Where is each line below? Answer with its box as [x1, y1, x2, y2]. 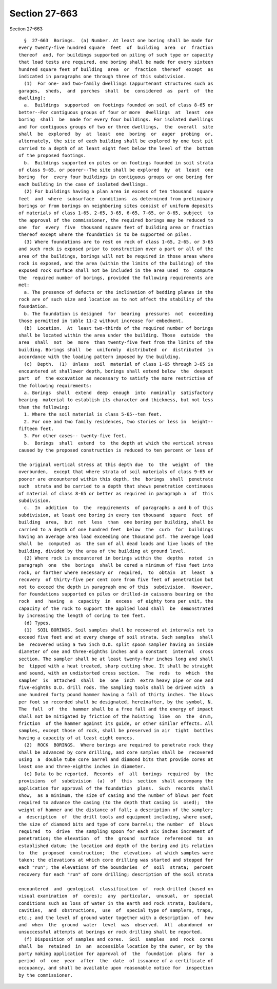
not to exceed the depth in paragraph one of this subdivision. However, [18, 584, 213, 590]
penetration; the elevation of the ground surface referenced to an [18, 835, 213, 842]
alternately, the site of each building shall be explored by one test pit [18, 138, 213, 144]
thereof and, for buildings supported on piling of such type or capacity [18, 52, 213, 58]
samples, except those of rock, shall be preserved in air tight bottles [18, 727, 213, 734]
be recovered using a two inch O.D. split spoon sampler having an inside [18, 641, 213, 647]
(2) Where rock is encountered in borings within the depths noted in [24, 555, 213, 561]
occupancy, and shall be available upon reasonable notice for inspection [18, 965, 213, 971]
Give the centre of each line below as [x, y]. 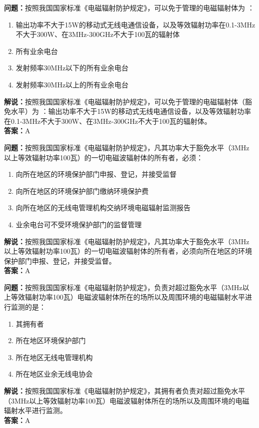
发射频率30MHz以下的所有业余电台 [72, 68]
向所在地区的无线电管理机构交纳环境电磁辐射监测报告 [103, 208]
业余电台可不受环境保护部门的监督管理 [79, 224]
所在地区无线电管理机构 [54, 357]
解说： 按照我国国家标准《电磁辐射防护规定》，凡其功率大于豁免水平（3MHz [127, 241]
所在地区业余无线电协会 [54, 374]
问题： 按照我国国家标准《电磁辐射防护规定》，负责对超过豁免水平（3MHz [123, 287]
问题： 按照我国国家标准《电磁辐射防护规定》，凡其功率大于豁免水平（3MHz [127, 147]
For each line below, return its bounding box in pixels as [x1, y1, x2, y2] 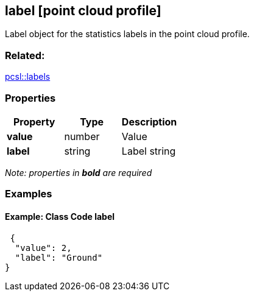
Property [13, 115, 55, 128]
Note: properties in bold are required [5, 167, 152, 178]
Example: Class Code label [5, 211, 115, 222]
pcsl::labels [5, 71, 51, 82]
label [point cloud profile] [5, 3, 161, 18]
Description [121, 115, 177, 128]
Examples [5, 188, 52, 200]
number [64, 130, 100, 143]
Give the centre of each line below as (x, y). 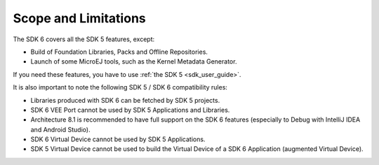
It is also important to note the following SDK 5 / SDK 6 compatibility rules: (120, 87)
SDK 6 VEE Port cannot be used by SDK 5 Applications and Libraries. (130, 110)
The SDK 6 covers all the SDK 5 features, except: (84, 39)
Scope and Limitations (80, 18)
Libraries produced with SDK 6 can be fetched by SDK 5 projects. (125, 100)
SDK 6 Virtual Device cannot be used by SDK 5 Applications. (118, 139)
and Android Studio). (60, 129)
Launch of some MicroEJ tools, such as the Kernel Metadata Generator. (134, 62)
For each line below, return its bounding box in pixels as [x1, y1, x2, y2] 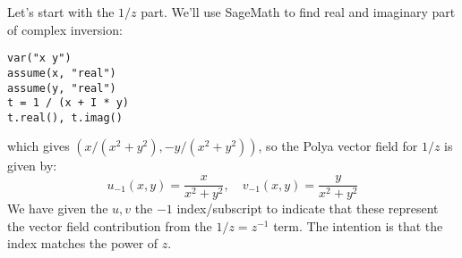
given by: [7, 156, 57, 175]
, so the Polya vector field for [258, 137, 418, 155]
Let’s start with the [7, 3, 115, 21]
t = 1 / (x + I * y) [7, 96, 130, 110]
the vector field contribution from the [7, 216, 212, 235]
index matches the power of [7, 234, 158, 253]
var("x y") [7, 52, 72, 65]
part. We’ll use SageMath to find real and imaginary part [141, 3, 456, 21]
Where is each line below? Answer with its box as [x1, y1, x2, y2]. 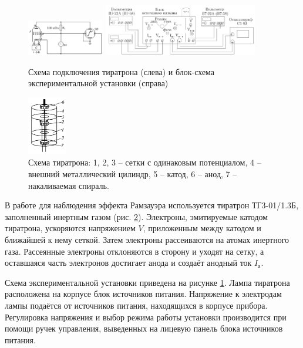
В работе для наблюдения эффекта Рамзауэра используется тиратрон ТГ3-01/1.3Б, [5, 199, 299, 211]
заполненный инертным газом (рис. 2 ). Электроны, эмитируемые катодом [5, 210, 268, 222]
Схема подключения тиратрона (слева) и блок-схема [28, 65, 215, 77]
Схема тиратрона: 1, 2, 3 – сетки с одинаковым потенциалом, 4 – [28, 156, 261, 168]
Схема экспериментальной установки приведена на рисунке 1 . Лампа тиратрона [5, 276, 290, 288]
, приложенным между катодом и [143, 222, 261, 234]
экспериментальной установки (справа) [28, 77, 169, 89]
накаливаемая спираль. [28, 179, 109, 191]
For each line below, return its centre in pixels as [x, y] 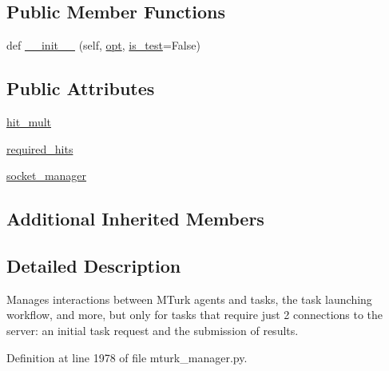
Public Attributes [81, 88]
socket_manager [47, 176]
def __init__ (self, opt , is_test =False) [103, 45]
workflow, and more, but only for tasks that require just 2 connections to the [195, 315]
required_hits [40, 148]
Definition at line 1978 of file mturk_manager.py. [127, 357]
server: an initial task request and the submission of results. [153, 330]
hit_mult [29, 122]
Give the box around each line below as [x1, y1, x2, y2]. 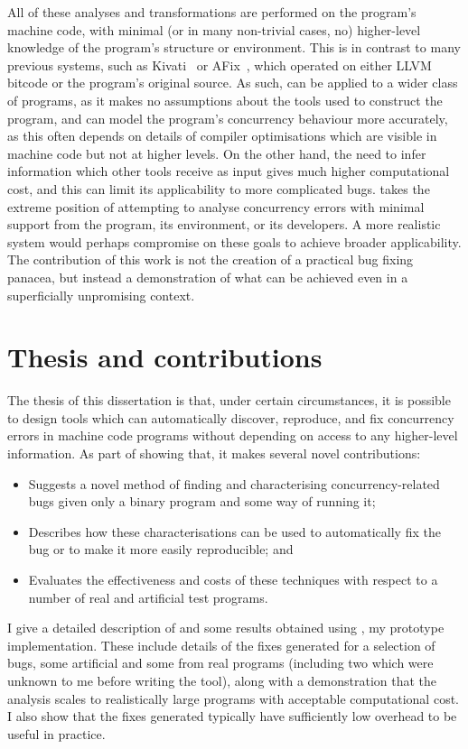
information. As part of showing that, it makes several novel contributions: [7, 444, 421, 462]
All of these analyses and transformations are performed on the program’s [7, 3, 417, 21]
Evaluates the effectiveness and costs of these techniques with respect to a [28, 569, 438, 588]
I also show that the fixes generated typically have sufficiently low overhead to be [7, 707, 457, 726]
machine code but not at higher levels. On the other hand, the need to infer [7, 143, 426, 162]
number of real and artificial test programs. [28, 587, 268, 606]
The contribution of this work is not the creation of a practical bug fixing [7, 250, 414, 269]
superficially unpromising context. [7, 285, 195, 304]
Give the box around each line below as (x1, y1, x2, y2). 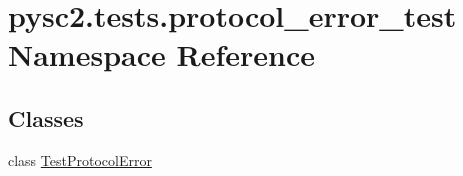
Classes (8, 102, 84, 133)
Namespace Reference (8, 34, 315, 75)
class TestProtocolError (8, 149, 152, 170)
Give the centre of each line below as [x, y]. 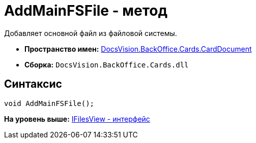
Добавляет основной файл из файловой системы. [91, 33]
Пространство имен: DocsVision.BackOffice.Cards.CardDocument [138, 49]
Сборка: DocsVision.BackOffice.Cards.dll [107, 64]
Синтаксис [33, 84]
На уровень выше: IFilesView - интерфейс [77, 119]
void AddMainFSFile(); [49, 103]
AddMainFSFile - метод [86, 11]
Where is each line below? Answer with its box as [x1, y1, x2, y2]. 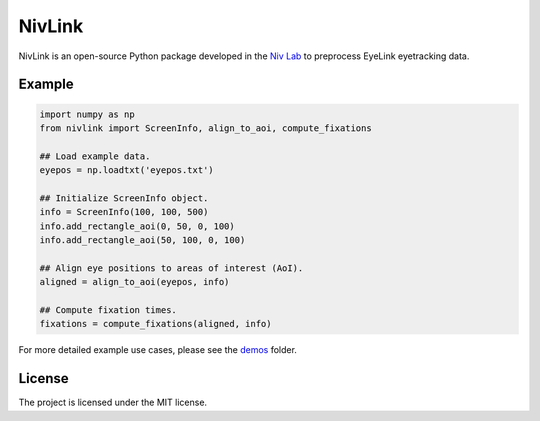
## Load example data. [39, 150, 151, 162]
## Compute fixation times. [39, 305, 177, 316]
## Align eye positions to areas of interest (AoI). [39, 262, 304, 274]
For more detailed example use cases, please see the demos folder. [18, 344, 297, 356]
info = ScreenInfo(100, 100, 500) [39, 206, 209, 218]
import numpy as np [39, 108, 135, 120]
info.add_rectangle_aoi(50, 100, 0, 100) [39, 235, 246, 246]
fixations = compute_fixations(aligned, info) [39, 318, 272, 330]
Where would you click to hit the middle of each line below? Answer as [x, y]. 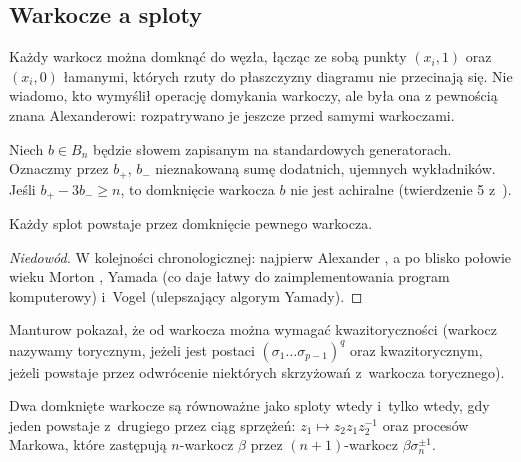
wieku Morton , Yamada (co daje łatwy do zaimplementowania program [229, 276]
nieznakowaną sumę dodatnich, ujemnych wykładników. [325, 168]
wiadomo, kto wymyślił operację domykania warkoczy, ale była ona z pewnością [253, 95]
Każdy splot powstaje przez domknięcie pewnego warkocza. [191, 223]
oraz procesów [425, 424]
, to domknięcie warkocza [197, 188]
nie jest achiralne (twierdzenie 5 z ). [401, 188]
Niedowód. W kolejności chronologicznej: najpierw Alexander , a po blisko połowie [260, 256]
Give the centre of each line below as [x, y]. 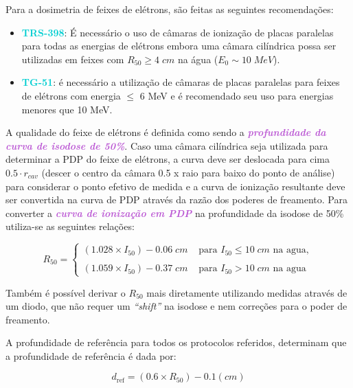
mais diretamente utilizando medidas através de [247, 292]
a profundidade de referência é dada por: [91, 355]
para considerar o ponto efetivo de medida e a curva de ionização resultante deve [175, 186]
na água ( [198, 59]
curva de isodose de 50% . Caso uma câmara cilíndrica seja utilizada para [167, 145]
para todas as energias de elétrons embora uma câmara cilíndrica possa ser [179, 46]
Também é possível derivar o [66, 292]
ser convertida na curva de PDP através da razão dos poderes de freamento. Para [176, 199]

------------------------------------------------

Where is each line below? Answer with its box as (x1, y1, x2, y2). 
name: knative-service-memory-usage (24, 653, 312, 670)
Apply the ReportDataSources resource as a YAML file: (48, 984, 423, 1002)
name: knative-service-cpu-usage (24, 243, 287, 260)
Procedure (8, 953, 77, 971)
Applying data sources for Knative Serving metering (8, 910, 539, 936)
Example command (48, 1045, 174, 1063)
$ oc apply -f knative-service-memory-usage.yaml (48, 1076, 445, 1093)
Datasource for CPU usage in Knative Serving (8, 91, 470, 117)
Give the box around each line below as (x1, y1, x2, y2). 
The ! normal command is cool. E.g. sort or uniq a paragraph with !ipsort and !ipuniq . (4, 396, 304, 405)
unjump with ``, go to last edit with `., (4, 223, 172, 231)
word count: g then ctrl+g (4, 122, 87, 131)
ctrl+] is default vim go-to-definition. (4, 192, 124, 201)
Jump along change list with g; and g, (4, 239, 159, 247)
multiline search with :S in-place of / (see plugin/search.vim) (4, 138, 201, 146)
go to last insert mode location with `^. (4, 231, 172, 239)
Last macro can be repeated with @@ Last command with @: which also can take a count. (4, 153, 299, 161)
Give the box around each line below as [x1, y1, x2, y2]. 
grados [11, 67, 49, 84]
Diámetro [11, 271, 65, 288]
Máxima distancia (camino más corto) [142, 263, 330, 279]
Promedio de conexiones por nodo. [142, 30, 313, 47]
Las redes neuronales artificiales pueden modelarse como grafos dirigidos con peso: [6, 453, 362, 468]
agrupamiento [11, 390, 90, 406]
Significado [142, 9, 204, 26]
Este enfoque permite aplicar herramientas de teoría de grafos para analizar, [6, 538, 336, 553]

------------------------------------------------

The range runs from the line above containing "Máxima distancia (camino" to the line containing "Este enfoque permite", inclusive. Restate those lines word for word and no others.

Máxima distancia (camino más corto) [142, 263, 330, 279]
Promedio de conexiones por nodo. [142, 30, 313, 47]
Las redes neuronales artificiales pueden modelarse como grafos dirigidos con peso: [6, 453, 362, 468]
agrupamiento [11, 390, 90, 406]
Significado [142, 9, 204, 26]
Este enfoque permite aplicar herramientas de teoría de grafos para analizar, [6, 538, 336, 553]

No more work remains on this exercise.